Functionless cobalt toward functional cobalt nitride: Catalytic sulfur carrier for lithium-sulfur pouch batteries

Sulfur cathodes can be paired with lithium metal anodes to construct lithium-sulfur (Li-S) batteries. However, the dissolution of high-order lithium polysulfides (Li2Sn, 4 ≤ n ≤ 8) and the poor conductivity of sulfur cathodes must be addressed before they can be successfully commercialized. In this paper, we report a metal-organic framework (MOF)-derived composite, Co4N&CoNx@Ti3C2, as a catalytic sulfur carrier to moderate the interconversion of S species to achieve a high-performance Li-S battery. Heavy and functionless metallic Co particles derived from MOF pyrolysis were converted to functional Co4N to construct porous catalytic sites.
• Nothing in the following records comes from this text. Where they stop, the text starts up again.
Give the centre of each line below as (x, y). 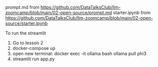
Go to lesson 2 (28, 43)
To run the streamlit (26, 33)
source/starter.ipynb (27, 23)
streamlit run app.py (34, 59)
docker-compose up (34, 48)
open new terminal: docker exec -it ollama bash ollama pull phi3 (80, 53)
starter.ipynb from (132, 13)
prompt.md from (22, 7)
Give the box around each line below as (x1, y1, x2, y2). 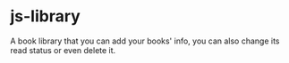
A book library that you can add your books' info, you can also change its (10, 35, 280, 46)
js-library (10, 6, 81, 27)
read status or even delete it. (10, 44, 116, 55)
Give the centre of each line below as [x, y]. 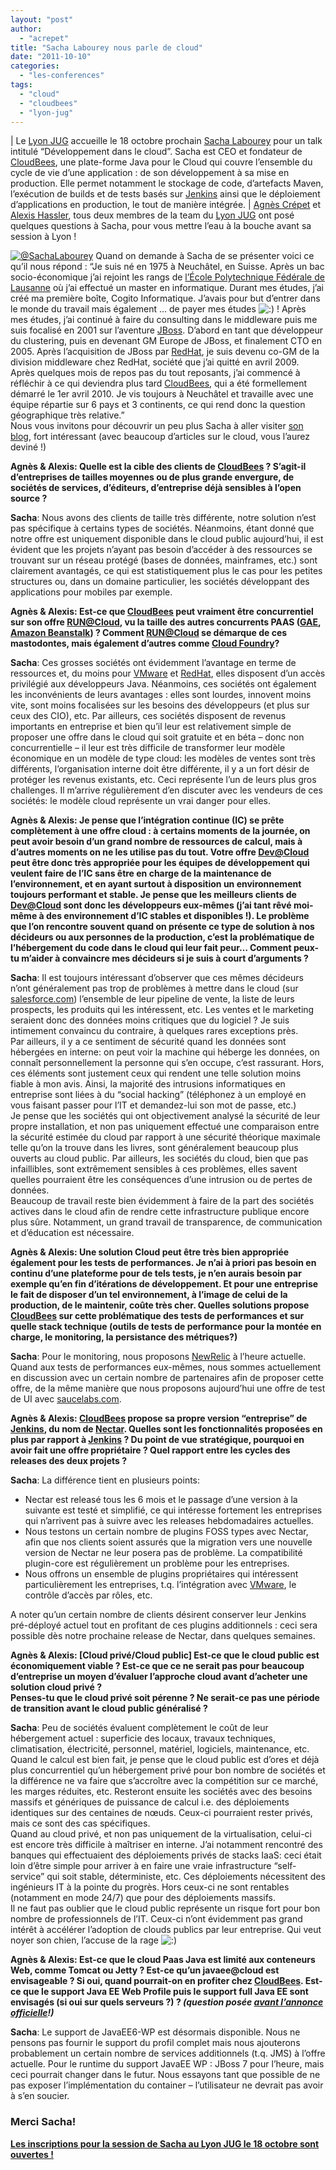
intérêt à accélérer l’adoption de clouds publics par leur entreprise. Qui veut [166, 1930]
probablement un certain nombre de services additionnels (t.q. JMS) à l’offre [168, 2053]
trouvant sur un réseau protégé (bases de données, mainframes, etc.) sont [164, 560]
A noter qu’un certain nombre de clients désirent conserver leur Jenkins [158, 1615]
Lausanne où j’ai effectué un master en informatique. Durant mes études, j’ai [167, 288]
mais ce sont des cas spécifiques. [80, 1823]
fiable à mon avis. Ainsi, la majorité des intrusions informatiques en [148, 1084]
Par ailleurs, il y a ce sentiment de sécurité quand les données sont [148, 1042]
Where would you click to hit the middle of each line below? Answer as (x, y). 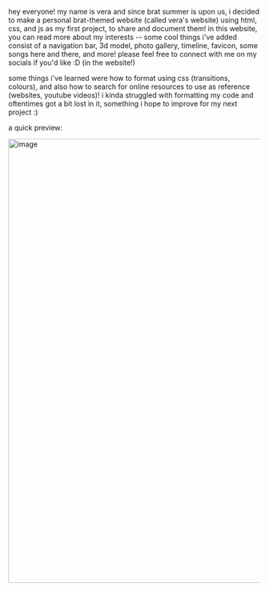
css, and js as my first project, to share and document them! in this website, (133, 28)
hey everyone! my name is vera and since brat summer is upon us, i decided (134, 12)
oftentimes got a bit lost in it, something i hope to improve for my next (123, 104)
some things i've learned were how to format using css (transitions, (119, 78)
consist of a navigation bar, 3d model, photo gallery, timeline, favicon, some (133, 46)
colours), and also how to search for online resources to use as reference (129, 86)
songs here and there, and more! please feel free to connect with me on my (133, 54)
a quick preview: (35, 128)
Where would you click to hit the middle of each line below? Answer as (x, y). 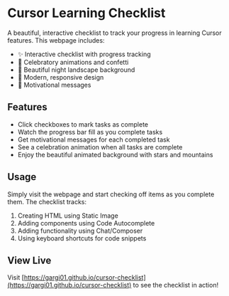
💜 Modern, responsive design (61, 77)
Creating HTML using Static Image (68, 216)
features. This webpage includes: (56, 40)
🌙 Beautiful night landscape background (76, 70)
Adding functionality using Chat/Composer (80, 231)
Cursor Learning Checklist (86, 13)
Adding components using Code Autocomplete (86, 223)
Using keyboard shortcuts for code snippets (82, 238)
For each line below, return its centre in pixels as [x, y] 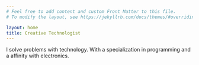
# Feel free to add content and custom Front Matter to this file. [91, 11]
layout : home [22, 28]
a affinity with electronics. [38, 56]
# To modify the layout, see [42, 17]
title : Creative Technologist [44, 33]
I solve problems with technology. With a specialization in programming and [98, 50]

Electrons can be rapidly transported through the electronic conductor Ti3C2 substrate. The mechanism of the Co4N&CoNx to catalyze the interconversion reaction of polysulfides was both quantitatively and qualitatively revealed from a molecular orbital vision. The prepared Co4N&CoNx@Ti3C2 cathode battery can generate a high reversible capacity of 978.2 mAh g−1 at 2C and demonstrates excellent stability. The assembled Co4N&CoNx@Ti3C2/S electrode Li-S pouch battery can deliver up to 396 Wh kg−1 actual energy density and can stably function for more than 250 cycles.